[PROVIDED RECORDS Boundary: Start]
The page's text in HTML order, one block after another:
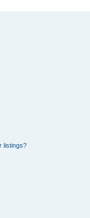
listings?
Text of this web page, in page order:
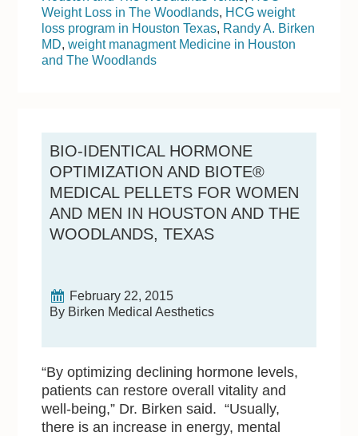
Weight Loss in The Woodlands, HCG weight
loss program in Houston Texas, Randy A. Birken
MD,weight managment Medicine in Houston
and The Woodlands
BIO-IDENTICAL HORMONE
OPTIMIZATION AND BIOTE®
MEDICAL PELLETS FOR WOMEN
AND MEN IN HOUSTON AND THE
WOODLANDS, TEXAS
February 22, 2015
By Birken Medical Aesthetics
“By optimizing declining hormone levels,
patients can restore overall vitality and
well-being,” Dr. Birken said. “Usually,
there is an increase in energy, mental
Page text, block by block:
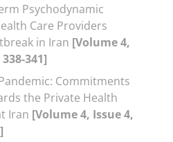
Psychodynamic
Care Providers
in Iran [Volume 4,
341]
Commitments
the Private Health
Iran [Volume 4, Issue 4,
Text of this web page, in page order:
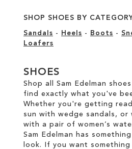
SHOP SHOES BY
Sandals - Heels - Boots -
Loafers
SHOES
Shop all Sam Edelman
find exactly what you've
Whether you're getting
sun with wedge sandals,
with a pair of women’s
Sam Edelman has
look. If you want something
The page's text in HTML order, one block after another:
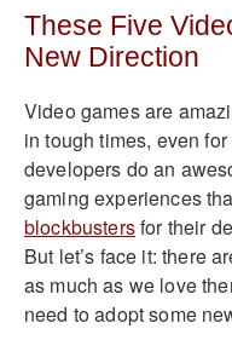
These Five
New Direction
Video games are
in tough times, even
developers do an
gaming experiences
blockbustersfor their
But let’s face it: there
as much as we love
need to adopt some
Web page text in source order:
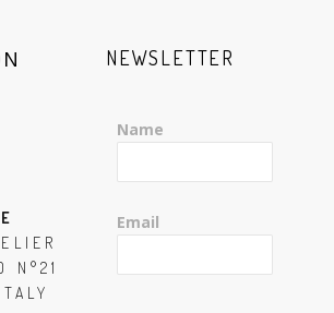
N°21
NEWSLETTER
Name
Email
[PROVIDED RECORDS Boundary: End]
[WORK INSTRUCTIONS]: Would you please repeat all the data word for word, but without the pictures?

[FINISHED EXERCISE]:
The page's text in HTML order, one block after another:
listings?
Text of this web page, in page order:
Weight Loss in The Woodlands, HCG weight
loss program in Houston Texas, Randy A. Birken
MD,weight managment Medicine in Houston
and The Woodlands
BIO-IDENTICAL HORMONE
OPTIMIZATION AND BIOTE®
MEDICAL PELLETS FOR WOMEN
AND MEN IN HOUSTON AND THE
WOODLANDS, TEXAS
February 22, 2015
By Birken Medical Aesthetics
“By optimizing declining hormone levels,
patients can restore overall vitality and
well-being,” Dr. Birken said. “Usually,
there is an increase in energy, mental
Page text, block by block:
Psychodynamic
Care Providers
in Iran [Volume 4,
341]
Commitments
the Private Health
Iran [Volume 4, Issue 4,
Text of this web page, in page order:
SHOP SHOES BY
Sandals - Heels - Boots -
Loafers
SHOES
Shop all Sam Edelman
find exactly what you've
Whether you're getting
sun with wedge sandals,
with a pair of women’s
Sam Edelman has
look. If you want something
The page's text in HTML order, one block after another:
These Five
New Direction
Video games are
in tough times, even
developers do an
gaming experiences
blockbustersfor their
But let’s face it: there
as much as we love
need to adopt some
Web page text in source order:
N°21
NEWSLETTER
Name
Email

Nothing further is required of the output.